8. Recipients & processors
Personal data is shared only with the following categories of recipients to the extent necessary for the provision of our services:
- Hosting provider (GoDaddy) — provision of the server infrastructure
- E‑mail provider (Microsoft 365 or the mail service configured for hrec.at) — handling of e‑mail communication
- Tax and legal advisors as well as public authorities — where required by law
Data processing agreements pursuant to Art. 28 GDPR are in place with all processors.
9. Transfers to third countries
Some of the providers listed above have parent companies in the United States. Any transfer to the USA takes place on the basis of the EU‑U.S. Data Privacy Framework (European Commission adequacy decision of 10 July 2023) or, where applicable, on the basis of Standard Contractual Clauses under Art. 46(2)(c) GDPR together with supplementary safeguards.
10. Retention periods
- Server logs: as a rule, a maximum of 14 days, unless required to be retained longer for security or evidentiary purposes
- Contact enquiries: for as long as necessary to process the enquiry; if a contractual relationship is initiated, until the statutory retention periods expire (in particular §132 BAO, §212 UGB — generally 7 years)
- Newsletter data: until you withdraw your consent
- Cookie consent: 12 months from the time it is given, stored in your browser's Local Storage
11. Your rights as a data subject
Subject to the conditions of the GDPR, you have the following rights against us:
- Access to the data we process about you (Art. 15 GDPR)
- Rectification of inaccurate data (Art. 16 GDPR)

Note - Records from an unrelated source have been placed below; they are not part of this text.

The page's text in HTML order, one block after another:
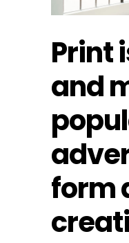
Print
and
form
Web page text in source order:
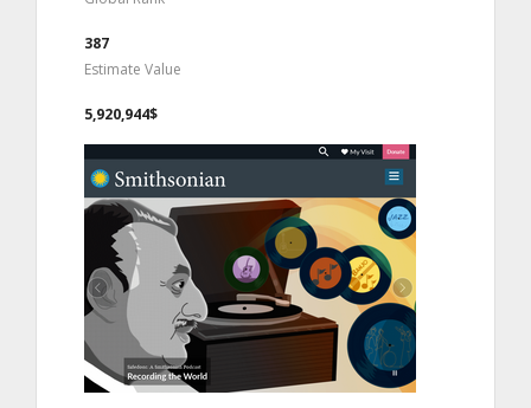
387
Estimate Value
5,920,944$
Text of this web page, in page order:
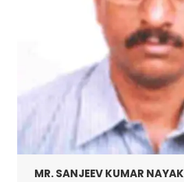
MR. SANJEEV KUMAR NAYAK
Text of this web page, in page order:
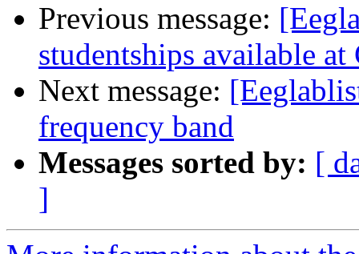
Previous message:
studentships available
Next message:
frequency band
Messages sorted by: [
]
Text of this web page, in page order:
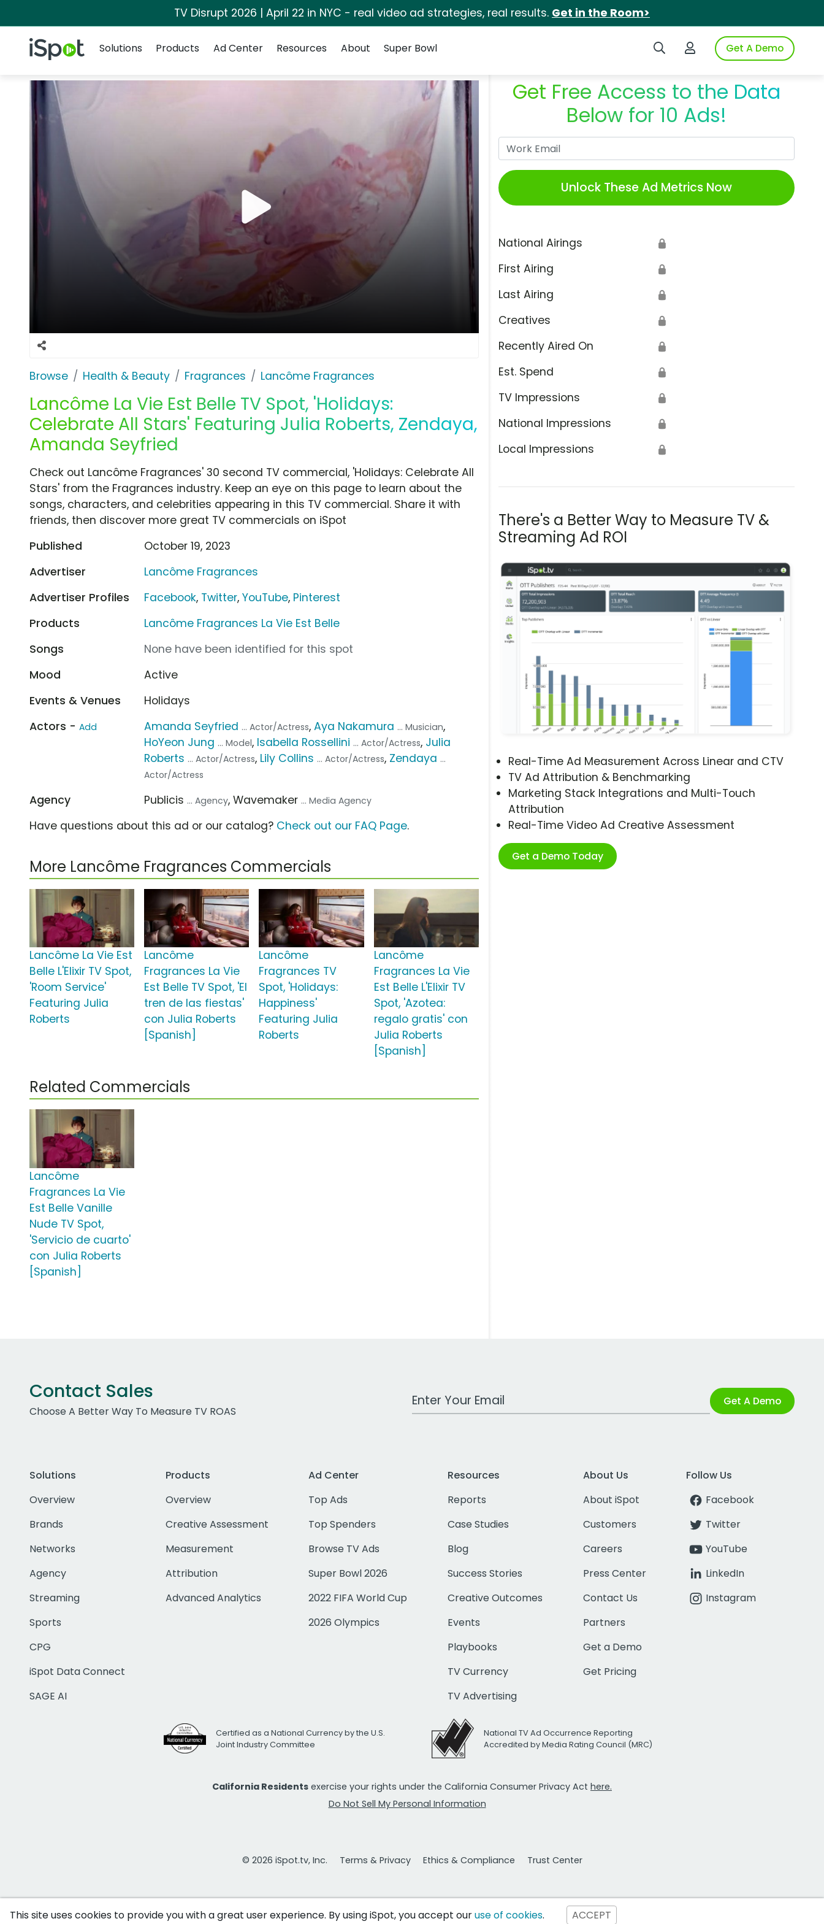
TV Disrupt 2026 | April 22 in NYC - real video ad strategies, real results. Get in the Room>
iSpot Logo Search iSpotLogin to iSpotGet A Demo
Solutions
Products Ad Center Resources About Super Bowl
Browse Health & Beauty Fragrances Lancôme Fragrances
Lancôme La Vie Est Belle TV Spot, 'Holidays:
Celebrate All Stars' Featuring Julia Roberts, Zendaya,
Amanda Seyfried
Get Free Access to the Data
Below for 10 Ads!
Unlock These Ad Metrics Now
National Airings 🔒
First Airing 🔒
Last Airing 🔒
Creatives 🔒
Recently Aired On 🔒
Est. Spend 🔒
TV Impressions 🔒
National Impressions 🔒
Local Impressions 🔒
There's a Better Way to Measure TV &
Streaming Ad ROI
Real-Time Ad Measurement Across Linear and CTV
TV Ad Attribution & Benchmarking
Marketing Stack Integrations and Multi-Touch
Attribution
Real-Time Video Ad Creative Assessment
Get a Demo Today
Check out Lancôme Fragrances' 30 second TV commercial, 'Holidays: Celebrate All
Stars' from the Fragrances industry. Keep an eye on this page to learn about the
songs, characters, and celebrities appearing in this TV commercial. Share it with
friends, then discover more great TV commercials on iSpot
Published
October 19, 2023
Advertiser
Lancôme Fragrances
Advertiser Profiles
Facebook, Twitter,YouTube, Pinterest
Products
Lancôme Fragrances La Vie Est Belle
Songs
None have been identified for this spot
Mood
Active
Events & Venues
Holidays
Actors - Add Amanda Seyfried ... Actor/Actress,Aya Nakamura ... Musician,
HoYeon Jung ... Model, Isabella Rossellini ... Actor/Actress, Julia
Roberts ... Actor/Actress, Lily Collins ... Actor/Actress, Zendaya ...
Actor/Actress
Agency Publicis ... Agency, Wavemaker ... Media Agency
Have questions about this ad or our catalog? Check out our FAQ Page.
More Lancôme Fragrances Commercials
Lancôme La Vie Est
Belle L'Elixir TV Spot,
'Room Service'
Featuring Julia
Roberts
Lancôme
Fragrances La Vie
Est Belle TV Spot, 'El
tren de las fiestas'
con Julia Roberts
[Spanish]
Lancôme
Fragrances TV
Spot, 'Holidays:
Happiness'
Featuring Julia
Roberts
Lancôme
Fragrances La Vie
Est Belle L'Elixir TV
Spot, 'Azotea:
regalo gratis' con
Julia Roberts
[Spanish]
Related Commercials
Lancôme
Fragrances La Vie
Est Belle Vanille
Nude TV Spot,
'Servicio de cuarto'
con Julia Roberts
[Spanish]
Contact Sales
Choose A Better Way To Measure TV ROAS
Work Email Address Get A Demo
Solutions
Overview
Brands
Networks
Agency
Streaming
Sports
CPG
iSpot Data Connect
SAGE AI
Products
Overview
Creative Assessment
Measurement
Attribution
Advanced Analytics
Ad Center
Top Ads
Top Spenders
Browse TV Ads
Super Bowl 2026
2022 FIFA World Cup
2026 Olympics
Resources
Reports
Case Studies
Blog
Success Stories
Creative Outcomes
Events
Playbooks
TV Currency
TV Advertising
About Us
About iSpot
Customers
Careers
Press Center
Contact Us
Partners
Get a Demo
Get Pricing
Follow Us
Facebook
Twitter
YouTube
LinkedIn
Instagram
Certified as a National Currency by the U.S.
Joint Industry Committee
National TV Ad Occurrence Reporting
Accredited by Media Rating Council (MRC)
California Residents exercise your rights under the California Consumer Privacy Act here.
Do Not Sell My Personal Information
© 2026 iSpot.tv, Inc. Terms & Privacy Ethics & Compliance Trust Center
This site uses cookies to provide you with a great user experience. By using iSpot, you accept ouruse of cookies. ACCEPT
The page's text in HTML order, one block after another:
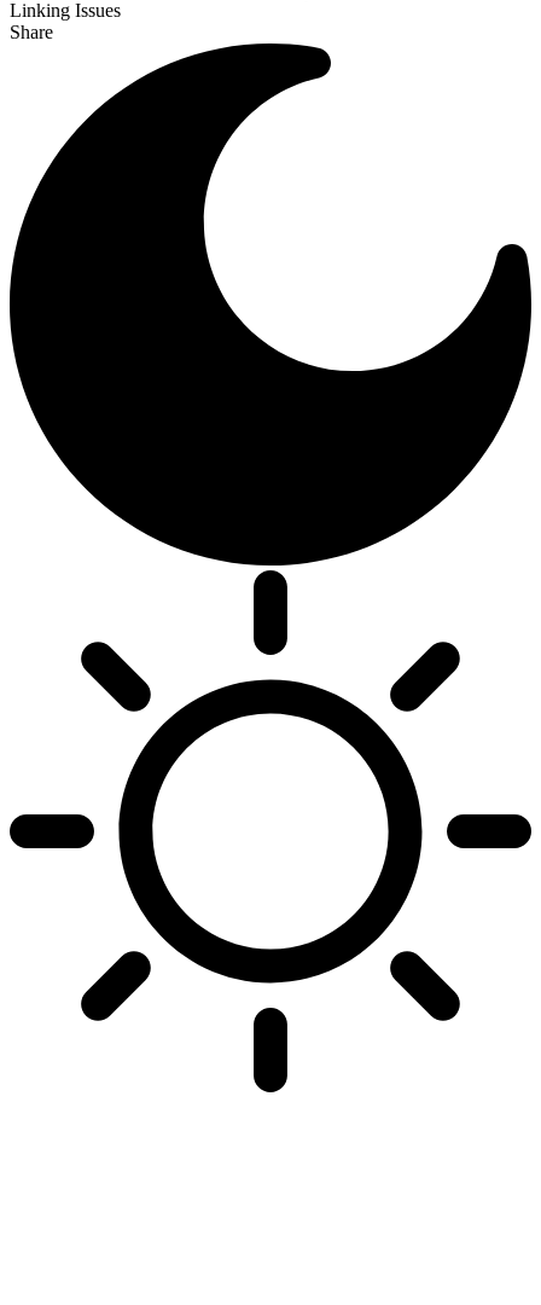
Linking Issues
Share
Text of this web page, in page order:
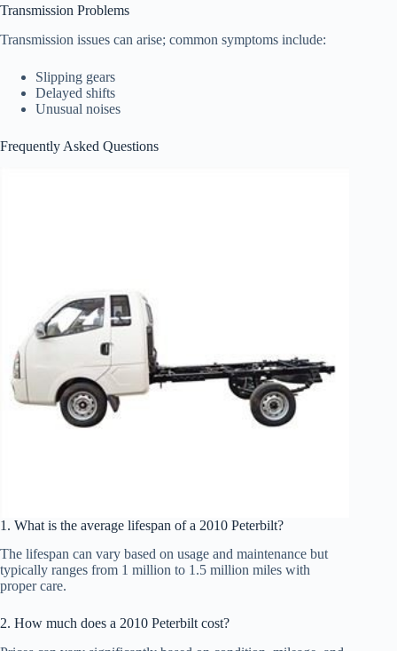
Transmission Problems
Transmission issues can arise; common symptoms include:
Slipping gears
Delayed shifts
Unusual noises
Frequently Asked Questions
1. What is the average lifespan of a 2010 Peterbilt?
The lifespan can vary based on usage and maintenance but
typically ranges from 1 million to 1.5 million miles with
proper care.
2. How much does a 2010 Peterbilt cost?
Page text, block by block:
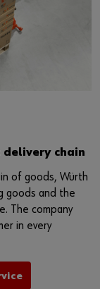
delivery chain
of goods, Würth
goods and the
The company
in every

- Erasure of your data (Art. 17 GDPR), provided no statutory retention obligations apply
- Restriction of processing (Art. 18 GDPR)
- Data portability (Art. 20 GDPR)
- Objection to processing based on legitimate interest (Art. 21 GDPR)
- Withdrawal of consent previously given (Art. 7(3) GDPR) — with effect for the future
To exercise any of these rights, an informal message to richard@hrec.at is sufficient.
12. Right to lodge a complaint
If you believe that the processing of your data infringes the GDPR or Austrian data protection law, you have the right to lodge a complaint with the competent supervisory authority:
Austrian Data Protection Authority (Datenschutzbehörde)
Barichgasse 40–42, 1030 Vienna, Austria
Tel.: +43 1 52 152‑0
E‑mail: dsb@dsb.gv.at
Web: www.dsb.gv.at
13. Changes to this policy
We reserve the right to adapt this privacy policy as required when our data processing or the legal framework changes. The current version is always available on this page.